Среди ликующих толп народа у Капитолия Хоккерсмит с изумлением обнаружила ожидающий ее микроавтобус. При его приближении полицейские мгновенно раздвигали все барьеры безопасности. Народ, выстроившийся по обе стороны Пенсильвания-авеню в ожидании проезда нового президента, приветственно махал микроавтобусу. «Они думали, что мы – какие-то очень известные люди».

«Только мы подъехали к Южной лужайке, как показались два огромных мебельных фургона с надписями «Литтл-Рок, штат Арканзас». Прокатились мы просто на славу», – говорит Хоккерсмит.

На переоформление интерьеров Белого дома Клинтоны потратили около 400 000 долларов целевых частных пожертвований. Но происходившее вызвало определенное недоумение – как в самой резиденции, так и за ее пределами. Даже обычно сдержанные работники Белого дома называли работу Хоккерсмит беспорядочной, а ее ожидания завышенными.

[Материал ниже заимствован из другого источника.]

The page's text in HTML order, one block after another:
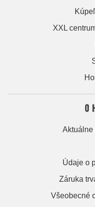
XXL
O
Aktuálne
Údaje o
Záruka
Všeobecné
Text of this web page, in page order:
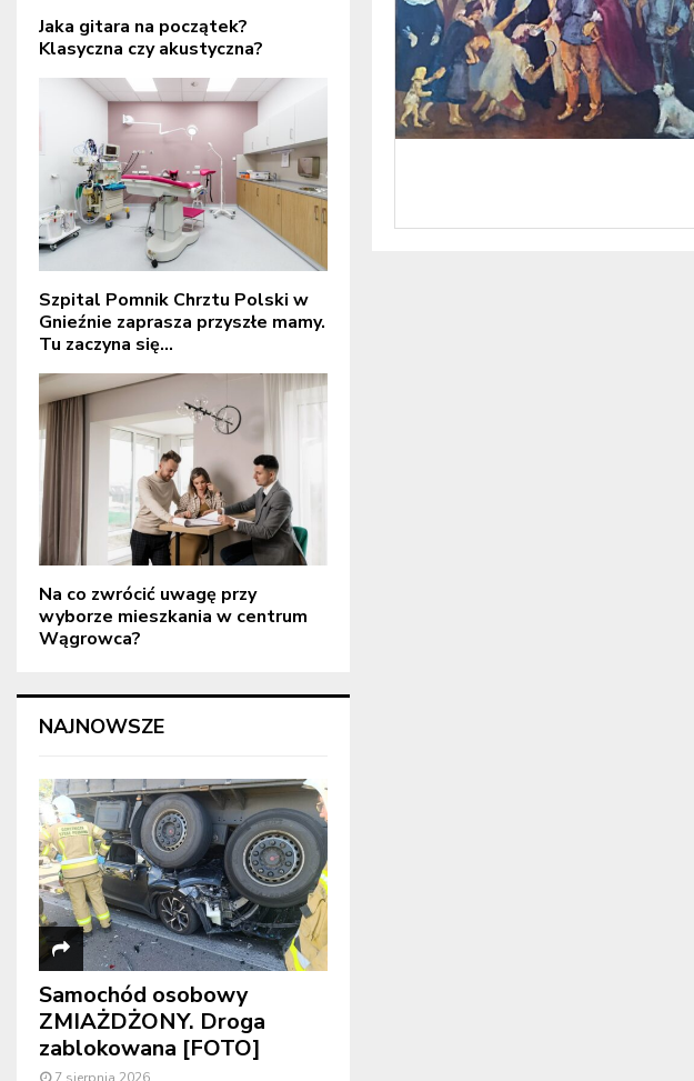
Jaka gitara na początek?
Klasyczna czy akustyczna?
Szpital Pomnik Chrztu Polski w
Gnieźnie zaprasza przyszłe mamy.
Tu zaczyna się...
Na co zwrócić uwagę przy
wyborze mieszkania w centrum
Wągrowca?
NAJNOWSZE
Samochód osobowy
ZMIAŻDŻONY. Droga
zablokowana [FOTO]
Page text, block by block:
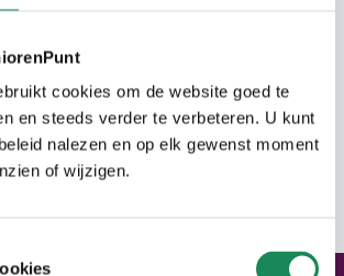
cookies om de website goed te
en steeds verder te verbeteren. U kunt
nalezen en op elk gewenst moment
of wijzigen.
hebben op de begane
slaapkamer,
keuken. Op de eerste
u naar de (grote) tuin. Verder
Wijzer Veldhoven
is er in Veldhoven ook
kunnen hier terecht
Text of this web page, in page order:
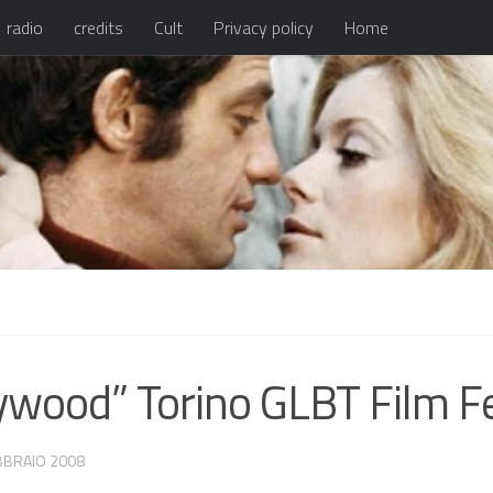
radio credits Cult Privacy policy Home
Torino GLBT
2008
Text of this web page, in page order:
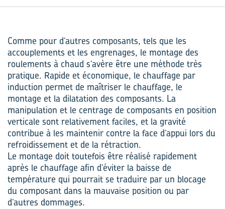
Comme pour d’autres composants, tels que les
accouplements et les engrenages, le montage des
roulements à chaud s’avère être une méthode très
pratique. Rapide et économique, le chauffage par
induction permet de maîtriser le chauffage, le
montage et la dilatation des composants. La
manipulation et le centrage de composants en position
verticale sont relativement faciles, et la gravité
contribue à les maintenir contre la face d’appui lors du
refroidissement et de la rétraction.
Le montage doit toutefois être réalisé rapidement
après le chauffage afin d’éviter la baisse de
température qui pourrait se traduire par un blocage
du composant dans la mauvaise position ou par
d’autres dommages.
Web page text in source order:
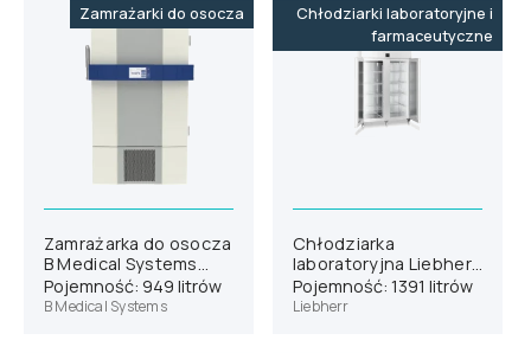
Zamrażarki do osocza
Zamrażarka do osocza
B Medical Systems
F901
Pojemność: 949 litrów
B Medical Systems
Chłodziarki laboratoryjne i
farmaceutyczne
Chłodziarka
laboratoryjna Liebherr
SRPvh 1402
Pojemność: 1391 litrów
Liebherr
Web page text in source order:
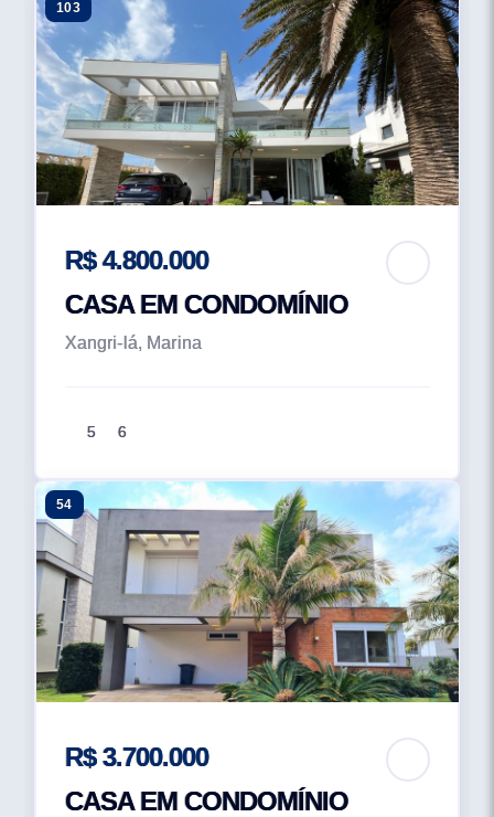
103
R$ 4.800.000
CASA EM CONDOMÍNIO
Xangri-lá, Marina
5 6
54
R$ 3.700.000
CASA EM CONDOMÍNIO

Главный электрик Билл Клайбер, работавший при девяти администрациях, говорит, что заселение Клинтонов было гораздо более напряженным, чем все остальные. Непосредственно перед инаугурацией Хоккерсмит велела ему с подчиненными электриками перевесить семь люстр – прямо сейчас.

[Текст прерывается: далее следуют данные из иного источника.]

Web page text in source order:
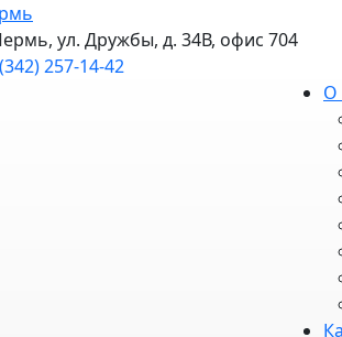
ул. Дружбы, д. 34В, офис 704
257-14-42
О
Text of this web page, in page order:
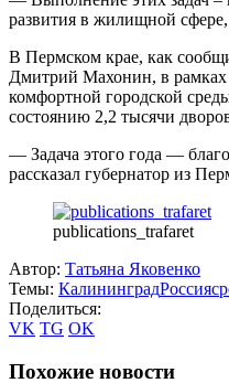
развития в жилищной
В Пермском крае, как
Дмитрий Махонин, в
комфортной городской
состоянию 2,2 тысячи
— Задача этого года —
рассказал губернатор из
publications_trafaret
Автор: Татьяна Яковенко
Темы: КалининградРоссия
Поделиться:
VK TG OK
Похожие новости
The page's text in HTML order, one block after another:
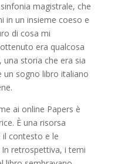
magistrale, che
in un insieme coeso e
di cosa mi
era qualcosa
storia che era sia
un sogno libro italiano
ai online Papers è
È una risorsa
il contesto e le
In retrospettiva, i temi
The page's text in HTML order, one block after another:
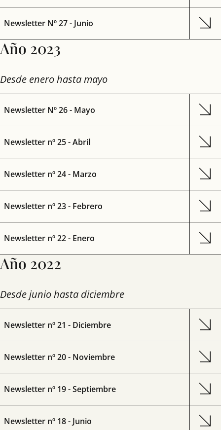
Newsletter Nº 27 - Junio
Año 2023
Desde enero hasta mayo
Newsletter Nº 26 - Mayo
Newsletter nº 25 - Abril
Newsletter nº 24 - Marzo
Newsletter nº 23 - Febrero
Newsletter nº 22 - Enero
Año 2022
Desde junio hasta diciembre
Newsletter nº 21 - Diciembre
Newsletter nº 20 - Noviembre
Newsletter nº 19 - Septiembre
Newsletter nº 18 - Junio
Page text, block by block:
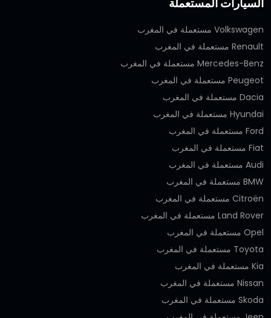
السيارات المستعملة
Volkswagen مستعملة في المغرب
Renault مستعملة في المغرب
Mercedes-Benz مستعملة في المغرب
Peugeot مستعملة في المغرب
Dacia مستعملة في المغرب
Hyundai مستعملة في المغرب
Ford مستعملة في المغرب
Fiat مستعملة في المغرب
Audi مستعملة في المغرب
BMW مستعملة في المغرب
Citroën مستعملة في المغرب
Land Rover مستعملة في المغرب
Opel مستعملة في المغرب
Toyota مستعملة في المغرب
Kia مستعملة في المغرب
Nissan مستعملة في المغرب
Skoda مستعملة في المغرب

«Но зачем заниматься этим сейчас? Пусть переедут, и мы постепенно перевесим их – по одной в день», – сказал Клайбер.

«Нет, они хотят, чтобы их заменили прежде, чем они зайдут в дом», – ответила Хоккерсмит.

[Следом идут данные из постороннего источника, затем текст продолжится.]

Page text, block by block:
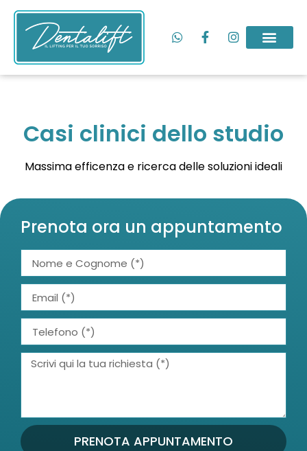
Casi clinici dello studio
Massima efficenza e ricerca delle soluzioni ideali
Prenota ora un appuntamento
PRENOTA APPUNTAMENTO
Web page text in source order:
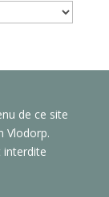
de ce site
Vlodorp.
interdite
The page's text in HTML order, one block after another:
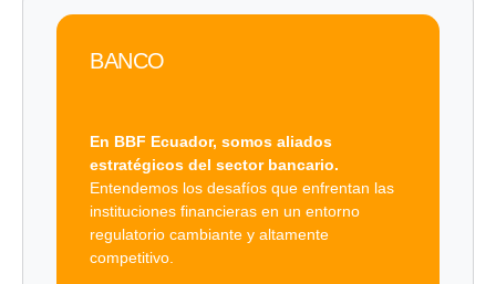
BANCO
En BBF Ecuador, somos aliados
estratégicos del sector bancario.
Entendemos los desafíos que enfrentan las
instituciones financieras en un entorno
regulatorio cambiante y altamente
competitivo.
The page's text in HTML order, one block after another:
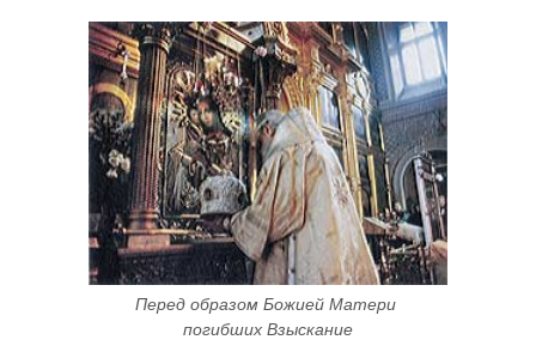
Перед образом Божией Матери
погибших Взыскание
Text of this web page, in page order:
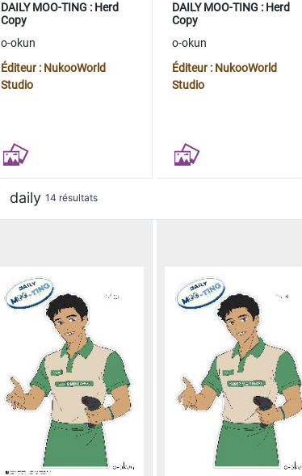
DAILY MOO-TING : Herd
Copy
o-okun
Éditeur : NukooWorld
Studio
DAILY MOO-TING : Herd
Copy
o-okun
Éditeur : NukooWorld
Studio
daily 14 résultats
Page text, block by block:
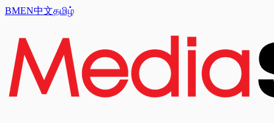
BMEN中文தமிழ்
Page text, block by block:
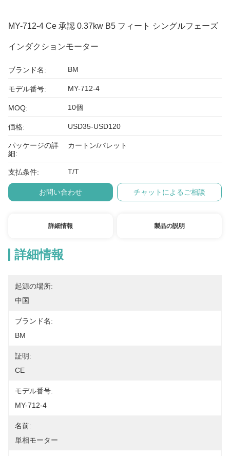
MY-712-4 Ce 承認 0.37kw B5 フィート シングルフェーズ
インダクションモーター
ブランド名: BM
モデル番号: MY-712-4
MOQ: 10個
価格: USD35-USD120
パッケージの詳
細:
カートン/パレット
支払条件: T/T
お問い合わせ チャットによるご相談
詳細情報 製品の説明
詳細情報
起源の場所:
中国
ブランド名:
BM
証明:
CE
モデル番号:
MY-712-4
名前:
単相モーター

Выбора у Клайбера не было. Он отправился заниматься одной из люстр – в Зале договора на втором этаже, который Клинтоны собирались использовать под личный кабинет.

Почти сразу же после возвращения Клинтонов с инаугурационного парада в Зале договора появилась Хиллари. «Надолго вы здесь?» – спросила она Клайбера. «Если честно, то мне, наверное, нужно еще часа четыре», – ответил он, занимаясь сборкой элементов сложной хрустальной люстры, которую он демонтировал.

«Хм, ну ладно, разберемся», – сказала Клинтон и вышла.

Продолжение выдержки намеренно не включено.